"""
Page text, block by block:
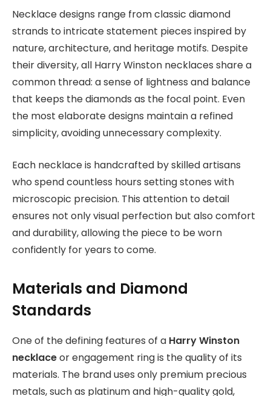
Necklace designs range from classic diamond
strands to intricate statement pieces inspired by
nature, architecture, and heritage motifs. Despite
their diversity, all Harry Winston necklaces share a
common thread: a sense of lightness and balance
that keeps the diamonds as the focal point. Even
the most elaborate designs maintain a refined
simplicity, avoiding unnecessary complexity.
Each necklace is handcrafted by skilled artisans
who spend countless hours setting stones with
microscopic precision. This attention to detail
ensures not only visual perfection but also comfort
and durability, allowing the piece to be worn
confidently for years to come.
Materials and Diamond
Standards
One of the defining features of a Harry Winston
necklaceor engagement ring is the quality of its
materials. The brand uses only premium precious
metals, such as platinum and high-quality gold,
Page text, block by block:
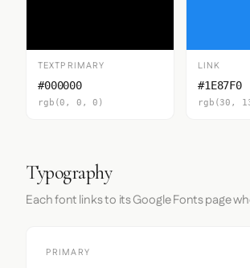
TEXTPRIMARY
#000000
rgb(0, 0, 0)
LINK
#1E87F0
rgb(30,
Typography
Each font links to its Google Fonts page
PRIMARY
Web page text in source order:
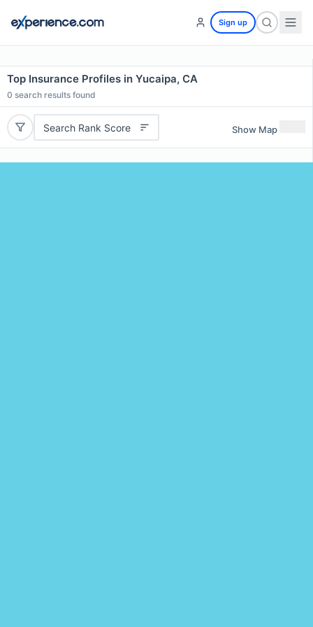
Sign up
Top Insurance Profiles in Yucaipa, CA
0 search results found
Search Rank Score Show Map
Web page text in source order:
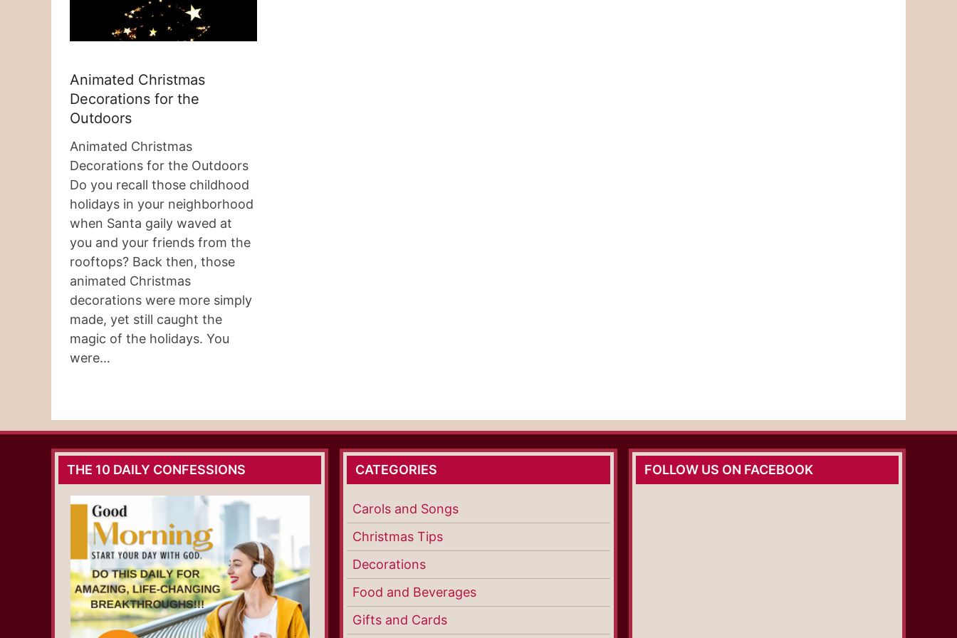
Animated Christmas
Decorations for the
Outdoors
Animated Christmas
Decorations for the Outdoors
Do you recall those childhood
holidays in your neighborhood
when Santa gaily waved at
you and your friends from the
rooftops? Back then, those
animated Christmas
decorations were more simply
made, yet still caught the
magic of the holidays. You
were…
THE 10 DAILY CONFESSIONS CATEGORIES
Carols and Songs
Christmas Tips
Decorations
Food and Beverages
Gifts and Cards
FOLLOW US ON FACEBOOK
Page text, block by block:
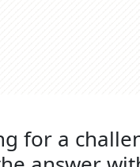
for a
"""
"""
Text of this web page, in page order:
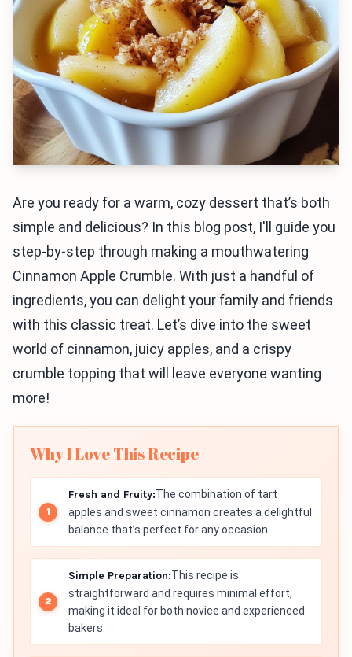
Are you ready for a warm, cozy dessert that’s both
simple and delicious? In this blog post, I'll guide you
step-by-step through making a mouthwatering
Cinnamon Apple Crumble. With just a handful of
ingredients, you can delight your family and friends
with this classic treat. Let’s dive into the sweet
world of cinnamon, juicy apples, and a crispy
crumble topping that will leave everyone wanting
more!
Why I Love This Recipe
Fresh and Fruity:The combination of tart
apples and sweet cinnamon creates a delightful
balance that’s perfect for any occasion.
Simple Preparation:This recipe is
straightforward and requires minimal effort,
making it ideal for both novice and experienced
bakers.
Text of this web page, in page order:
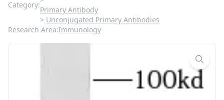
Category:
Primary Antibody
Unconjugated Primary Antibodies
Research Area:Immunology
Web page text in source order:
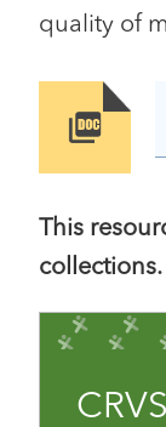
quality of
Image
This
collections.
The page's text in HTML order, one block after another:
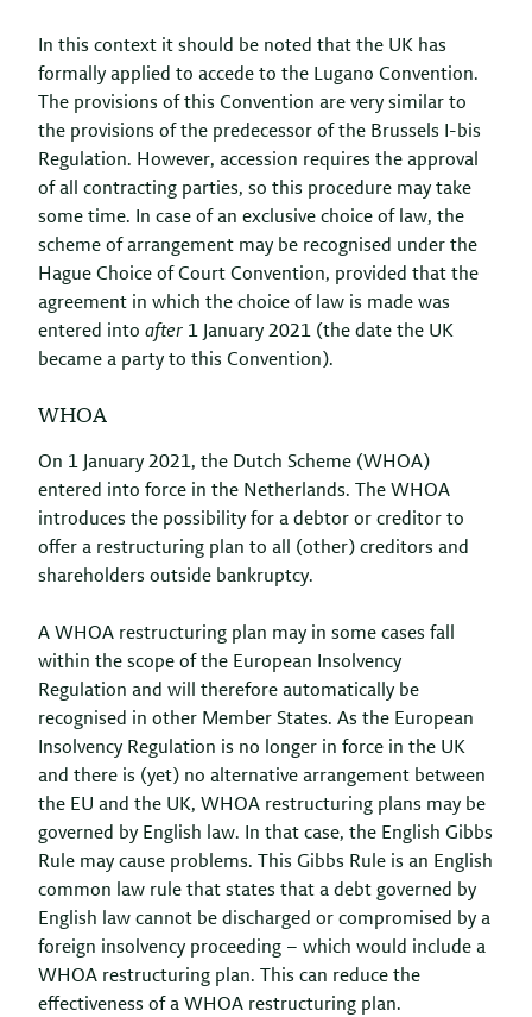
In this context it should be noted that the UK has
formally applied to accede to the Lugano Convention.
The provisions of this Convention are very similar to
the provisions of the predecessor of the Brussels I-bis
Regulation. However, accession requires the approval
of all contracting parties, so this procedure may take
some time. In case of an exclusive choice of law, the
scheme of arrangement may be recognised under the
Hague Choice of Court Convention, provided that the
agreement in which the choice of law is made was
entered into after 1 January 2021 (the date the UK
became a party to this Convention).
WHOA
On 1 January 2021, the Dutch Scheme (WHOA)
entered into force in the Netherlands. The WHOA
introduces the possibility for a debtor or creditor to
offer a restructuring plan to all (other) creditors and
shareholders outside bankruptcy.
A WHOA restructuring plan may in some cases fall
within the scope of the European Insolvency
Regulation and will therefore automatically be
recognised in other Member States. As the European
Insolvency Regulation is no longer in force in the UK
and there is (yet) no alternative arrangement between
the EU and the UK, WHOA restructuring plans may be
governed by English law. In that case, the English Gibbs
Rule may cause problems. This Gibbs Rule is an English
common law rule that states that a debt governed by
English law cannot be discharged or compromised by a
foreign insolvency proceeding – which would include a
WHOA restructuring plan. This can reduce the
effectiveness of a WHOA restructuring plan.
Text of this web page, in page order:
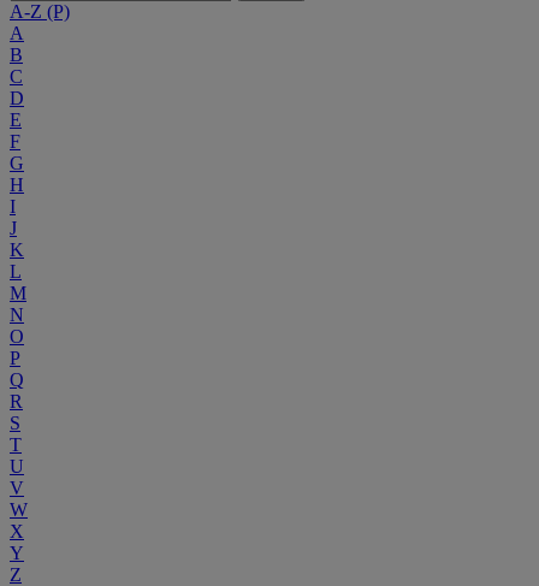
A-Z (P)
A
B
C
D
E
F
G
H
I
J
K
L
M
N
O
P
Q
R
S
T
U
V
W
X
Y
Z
"""
**Exercise**:
Across the records above, how many lines contain the word "making"? Please give that number alone.

**Reply**:
2